Posted by Jamison Mark on Mar 26, 2015 10:00:00 AM

Maybe it’s a sneaky Leprechaun looking for his “pot o’gold” in your backyard, or that Easter Bunny hopping across your lawn, hiding its Easter eggs this Spring… or maybe it’s just old man winter grumbling around your doorstep. Whatever visitors the past months have brought, it’s important to make sure your property is free of safety hazards and dangerous conditions to prevent personal injuries from occurring on your premises. Consulting with one of our experienced new jersey negligent property maintenance lawyers can help you evaluate your risk and avoid a claim for negligent propery management. If you've been injured, our experienced attorneys can help you determine whether you have a claim for damages.


What am I liable for on my property?

Premises liability law in New Jersey holds property owners accountable for injuries caused by unsafe conditions on their property due to negligent property maintenance. Property owners have a duty to exercise reasonable care when maintaining their property and must provide adequate warnings to those entering the property where a hazard exists. The liability extends not only to people who have been invited on to your property (e.g., your guests), but can also include those who have not been invited on to your property as well (e.g., pedestrians, mailpersons, kids, etc.). 

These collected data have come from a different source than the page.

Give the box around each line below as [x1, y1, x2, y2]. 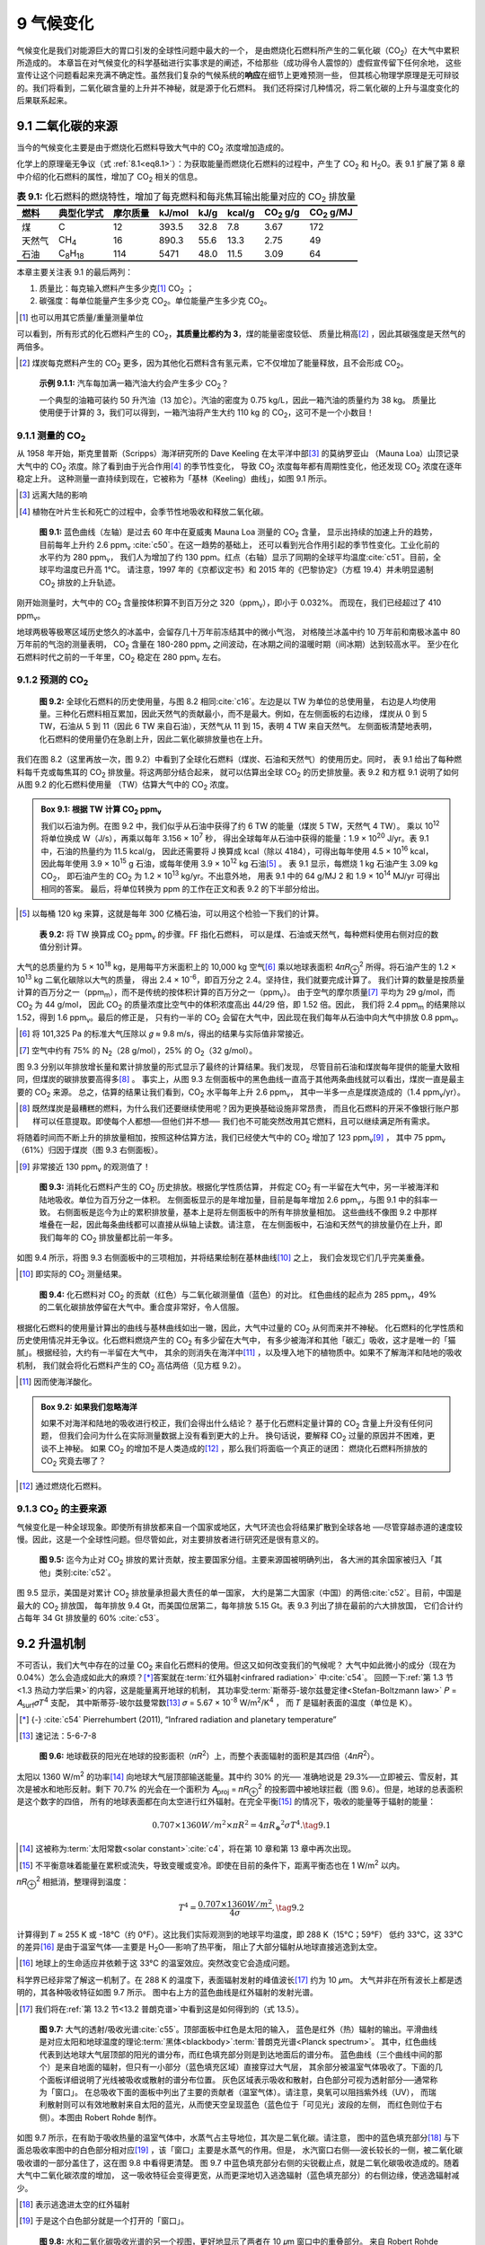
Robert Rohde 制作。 [84, 2111, 162, 2123]
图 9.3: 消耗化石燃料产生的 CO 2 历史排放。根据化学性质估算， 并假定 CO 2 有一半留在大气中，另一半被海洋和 [39, 1182, 439, 1194]
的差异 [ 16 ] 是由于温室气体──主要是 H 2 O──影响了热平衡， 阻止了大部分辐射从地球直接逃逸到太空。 [16, 1941, 383, 1954]
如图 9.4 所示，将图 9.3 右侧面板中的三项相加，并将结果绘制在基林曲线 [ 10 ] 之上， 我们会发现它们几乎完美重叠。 [16, 1253, 430, 1263]
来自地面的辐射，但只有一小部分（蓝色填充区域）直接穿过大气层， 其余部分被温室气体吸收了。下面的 [62, 2062, 435, 2073]
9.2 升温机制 [16, 1635, 86, 1651]
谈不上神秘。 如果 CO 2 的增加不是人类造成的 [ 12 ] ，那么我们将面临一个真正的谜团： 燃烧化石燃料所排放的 [40, 1442, 428, 1456]
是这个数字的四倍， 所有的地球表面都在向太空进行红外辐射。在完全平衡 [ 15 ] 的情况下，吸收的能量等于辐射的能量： [16, 1796, 436, 1807]
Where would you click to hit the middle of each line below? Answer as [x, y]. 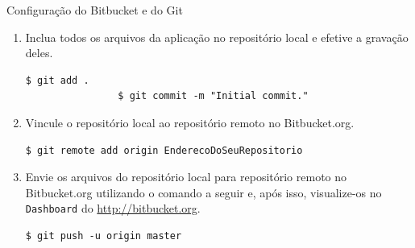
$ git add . [57, 80]
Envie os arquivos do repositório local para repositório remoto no [186, 177]
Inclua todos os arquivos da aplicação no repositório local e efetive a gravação [217, 37]
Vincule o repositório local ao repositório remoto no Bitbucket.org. [190, 122]
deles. [39, 53]
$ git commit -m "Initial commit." [213, 96]
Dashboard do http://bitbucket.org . [113, 208]
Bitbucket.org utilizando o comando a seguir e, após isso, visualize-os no [203, 192]
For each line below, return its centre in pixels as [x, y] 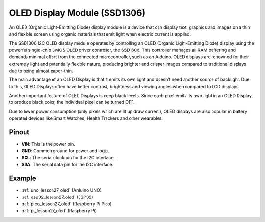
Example [23, 179]
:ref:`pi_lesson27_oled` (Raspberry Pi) [59, 211]
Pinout [19, 132]
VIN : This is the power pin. [48, 144]
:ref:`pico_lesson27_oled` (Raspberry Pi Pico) [67, 204]
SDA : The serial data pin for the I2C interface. [67, 165]
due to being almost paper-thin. [41, 71]
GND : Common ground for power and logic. [66, 151]
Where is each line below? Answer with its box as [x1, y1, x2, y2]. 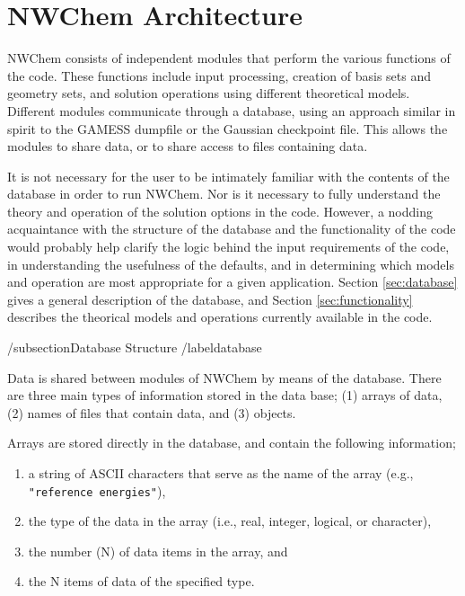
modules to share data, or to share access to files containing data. [7, 137, 368, 156]
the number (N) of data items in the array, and [28, 541, 288, 560]
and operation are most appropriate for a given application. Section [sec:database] [7, 272, 458, 291]
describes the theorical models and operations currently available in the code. [7, 307, 433, 326]
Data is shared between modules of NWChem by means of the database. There [7, 368, 442, 387]
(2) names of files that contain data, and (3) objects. [7, 403, 296, 422]
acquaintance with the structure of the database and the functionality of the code [7, 219, 456, 238]
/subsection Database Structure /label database [7, 338, 262, 357]
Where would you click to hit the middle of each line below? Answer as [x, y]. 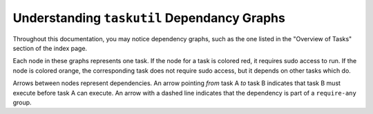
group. [22, 102]
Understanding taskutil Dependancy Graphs [149, 18]
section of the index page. [50, 48]
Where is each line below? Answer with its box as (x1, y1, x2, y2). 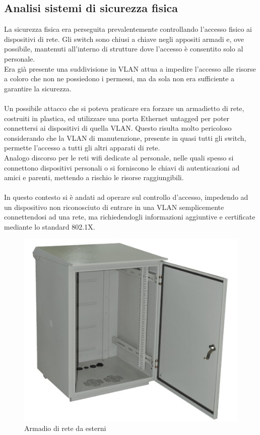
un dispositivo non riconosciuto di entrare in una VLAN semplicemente (4, 201, 224, 212)
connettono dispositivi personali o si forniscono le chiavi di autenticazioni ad (4, 162, 240, 173)
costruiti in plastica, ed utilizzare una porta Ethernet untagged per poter (4, 113, 230, 123)
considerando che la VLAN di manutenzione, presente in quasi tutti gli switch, (4, 132, 246, 143)
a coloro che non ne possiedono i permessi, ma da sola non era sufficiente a (4, 73, 235, 84)
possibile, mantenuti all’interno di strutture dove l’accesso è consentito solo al (4, 43, 243, 54)
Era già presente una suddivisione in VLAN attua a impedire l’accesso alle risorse (4, 63, 256, 74)
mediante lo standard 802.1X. (4, 222, 95, 232)
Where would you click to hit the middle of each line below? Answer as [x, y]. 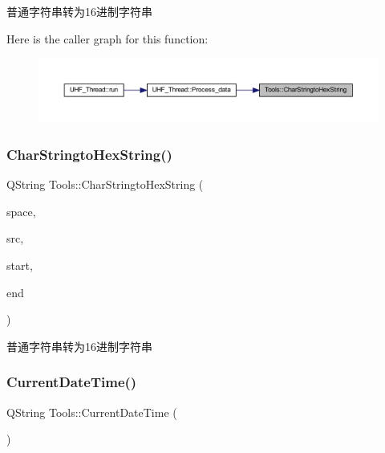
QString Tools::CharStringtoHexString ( [105, 184]
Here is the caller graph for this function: [107, 38]
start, [20, 265]
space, [21, 211]
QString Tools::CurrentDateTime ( [92, 412]
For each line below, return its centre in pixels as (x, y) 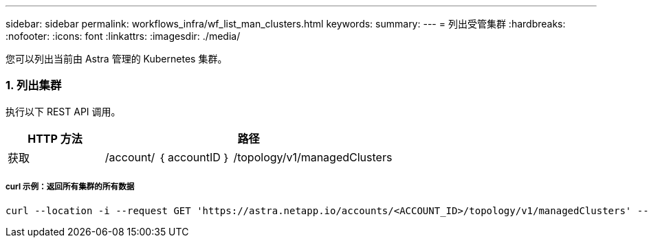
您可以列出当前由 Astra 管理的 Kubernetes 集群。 (117, 59)
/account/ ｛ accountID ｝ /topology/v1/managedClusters (249, 157)
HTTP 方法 (55, 138)
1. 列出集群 (34, 85)
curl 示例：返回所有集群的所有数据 (70, 187)
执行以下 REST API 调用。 (63, 111)
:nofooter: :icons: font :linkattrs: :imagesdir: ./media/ (123, 36)
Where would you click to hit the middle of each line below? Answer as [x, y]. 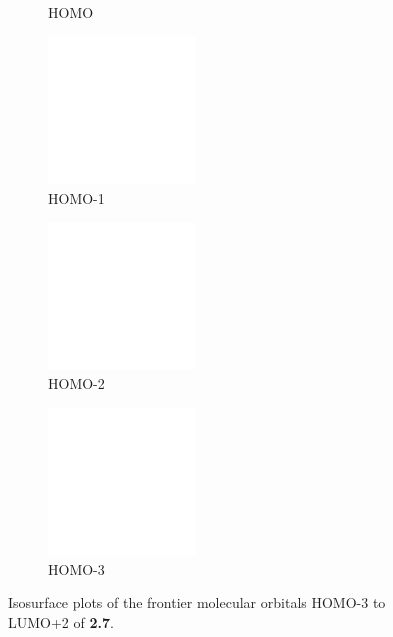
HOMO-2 [76, 383]
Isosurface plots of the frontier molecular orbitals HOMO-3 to [197, 602]
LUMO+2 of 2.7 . [61, 621]
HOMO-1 [76, 197]
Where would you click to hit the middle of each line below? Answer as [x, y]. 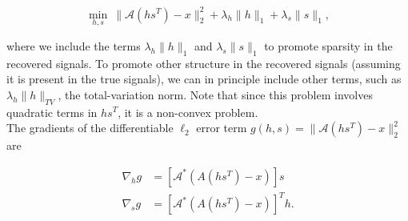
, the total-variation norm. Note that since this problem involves [215, 94]
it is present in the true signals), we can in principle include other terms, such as [204, 79]
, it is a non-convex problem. [188, 112]
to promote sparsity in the [328, 45]
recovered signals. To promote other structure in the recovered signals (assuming [204, 63]
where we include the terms [74, 45]
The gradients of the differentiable [90, 128]
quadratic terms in [52, 112]
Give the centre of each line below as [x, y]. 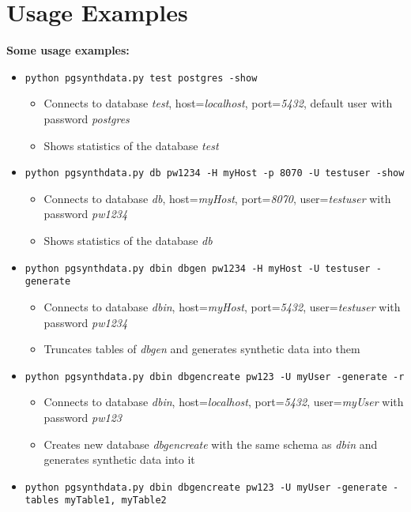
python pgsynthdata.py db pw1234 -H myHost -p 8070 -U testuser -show [215, 173]
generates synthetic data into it [119, 459]
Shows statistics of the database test [131, 145]
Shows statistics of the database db [128, 240]
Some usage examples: [68, 50]
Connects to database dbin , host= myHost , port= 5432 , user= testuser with [222, 306]
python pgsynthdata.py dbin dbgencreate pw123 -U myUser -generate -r [215, 376]
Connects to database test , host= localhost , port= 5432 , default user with [218, 103]
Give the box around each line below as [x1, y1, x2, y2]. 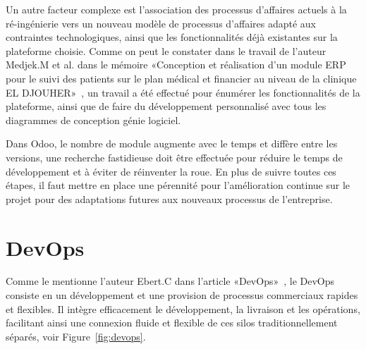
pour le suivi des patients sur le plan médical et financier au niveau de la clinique [6, 71, 357, 85]
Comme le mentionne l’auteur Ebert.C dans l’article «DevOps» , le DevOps [6, 274, 335, 288]
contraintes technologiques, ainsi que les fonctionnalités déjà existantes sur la [6, 30, 338, 44]
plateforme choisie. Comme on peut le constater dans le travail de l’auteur [6, 43, 327, 58]
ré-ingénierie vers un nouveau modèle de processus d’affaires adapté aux [6, 16, 317, 30]
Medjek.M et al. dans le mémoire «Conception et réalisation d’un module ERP [6, 57, 346, 72]
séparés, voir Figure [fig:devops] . [6, 329, 146, 343]
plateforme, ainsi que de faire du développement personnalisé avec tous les [6, 99, 327, 114]

What kind of things are hazards? 

As the days get warmer, and ice begins to melt, slippery conditions pose an obvious and apparent dangerous condition. Sometimes, however, other hazards can lurk unseen – particularly if the ground has been covered in snow, ice and muck for months. Once the snow has melted, it’s a good idea to go on a walkthrough of your property to see whether any dangerous conditions have arisen. If you identify anything hazardous, such as fallen branches, debris covering the ground, or unstable walkways, you can remedy these before they cause any harm. If you are unable to make repairs immediately, you should section off the area to help prevent injuries from occurring until you are able to fix them safely. 

Other examples of potential hazards that can exist on your property are dogs (because of the potential for dog bites), swimming pools, wells or other openings in the ground, sheds or outbuildings, and abandoned junk (rusty metal, vehicles, farm equipment, etc.).  Anything on which someone could slip and fall or otherwise injury him or herself could be a hazard; even things which produce toxic fumes or noises can be an unreasonable hazard that can cause injuries.

What are my legal obligations and rights? 

A property owner can be responsible, if there is proof of his or her negligence, for many sorts of injuries sustained on the property. As a property owner, if you are unsure of what your legal obligations are in maintaining safe and hazard free property, an attorney who knows about New Jersey's negligent property maintenance laws can help you understand your duties – particularly if you own and operate commercial property where you expect a lot of traffic on your property.

If you have been injured, you could be entitled to monetary damages for your accident or injury. Let our skilled team help you figure out whether you have a claim and investigate the possibilities for compensation.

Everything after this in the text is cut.